I know everyone says feeders are bad and stunt growth, but when I did not know about this site and a lot about piranha, that is all I fed my RB's. I had them for over a year and only fed them feeders from my creek and pond. They never got sick and grew to 7". I would get a few and put them in the tank. When they were gone I would put more in. I think these fish are pretty healthy compared to Golgfish. One day it may bite me in the ass, but till it does I will keep using them . My Spilo only gets feeders once or twice a month anyways. Mainly he only gets shrimp and pellets. As for the frog I figured he would not eat it. My Spilo is 9" and the frog was a little bigger. He thinks he is king sh*t chasing everything that walks by and hitting the siphon tube when I change water. He did not know what to think about the frog. I think he was actually a little scared, as much as I hate to say it. The frog was only in there for about 5 mins. As soon as I took it out he was right back ready to give chase to the bass!


----------



## NegativeSpin (Aug 1, 2007)

I had a gold spilo in '96 and tried the same thing with a frog I got at the LPS. The spilo just killed the frog by inflicting mortal wounds on the frogs arms and legs.


----------



## camotekid (Sep 21, 2003)

some amphibians are capable of secreting unpleasant chemicals to disinterest or deflect predators. that could be the answer.
i;m not quite about the side effects of it on piranhas.


----------



## haroldglenn (Jun 24, 2008)

camotekid said:


> some amphibians are capable of secreting unpleasant chemicals to disinterest or deflect predators. that could be the answer.
> i;m not quite about the side effects of it on piranhas.

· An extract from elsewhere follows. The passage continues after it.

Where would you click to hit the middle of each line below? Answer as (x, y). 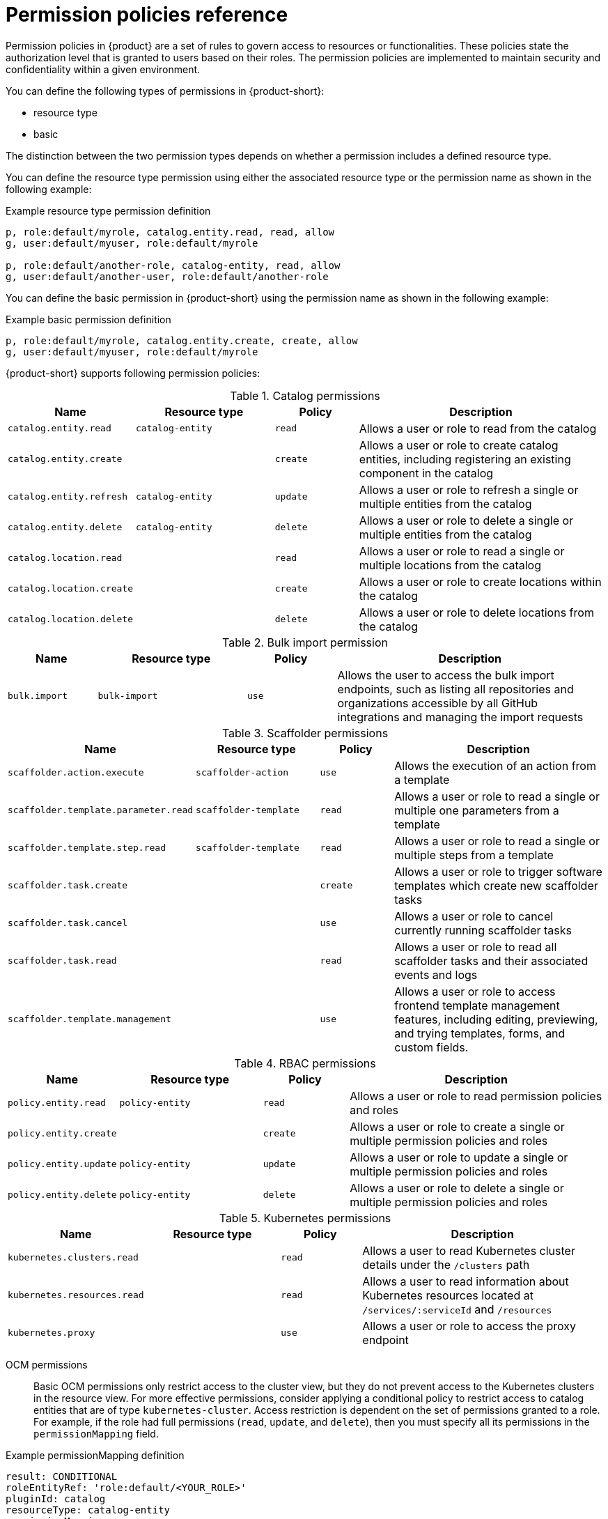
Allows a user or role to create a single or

Feeding wild frogs and fish to your pets isn't a great idea. Pollution, parasites, natural toxins, stomach contents, etc. etc.

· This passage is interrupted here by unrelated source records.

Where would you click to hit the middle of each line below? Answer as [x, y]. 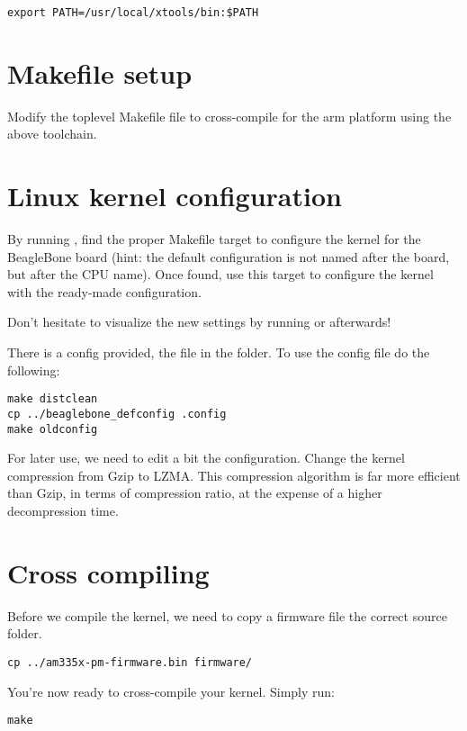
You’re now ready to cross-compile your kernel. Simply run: [171, 691]
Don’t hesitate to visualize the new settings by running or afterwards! [199, 322]
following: [34, 370]
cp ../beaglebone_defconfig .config [117, 414]
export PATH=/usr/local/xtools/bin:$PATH [133, 13]
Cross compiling [108, 572]
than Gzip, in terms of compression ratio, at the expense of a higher [195, 493]
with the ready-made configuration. [104, 291]

Some people want living garbage disposals, and the rest of us want healthy fish. If you want healthy fish, don't throw balls of raw hamburger in your tank when you're drunk, don't stage gladiator-inspired interspecies feeding fights, and don't pull the fish out and dare your friends to stick their fingers in between their snapping jaws ( I saw it on youtube and rolled my eyes).

There's a responsible way to keep fish, and there's the irresponsible way. The irresponsible idiots let their fish "free" when they get bored of watching them destroy bullfrogs and rats and infected feeder fish, and cause panic and ecological damage due to invasive species problems, and that leads to harsh laws that outlaw the ownership of piranha, snakeheads, water turtles, etc.

A note to irresponsible owners: grow up. You're making the rest of us look bad.


----------



## cobrafox46 (Jun 2, 2008)

haroldglenn said:


> some amphibians are capable of secreting unpleasant chemicals to disinterest or deflect predators. that could be the answer.
> i;m not quite about the side effects of it on piranhas.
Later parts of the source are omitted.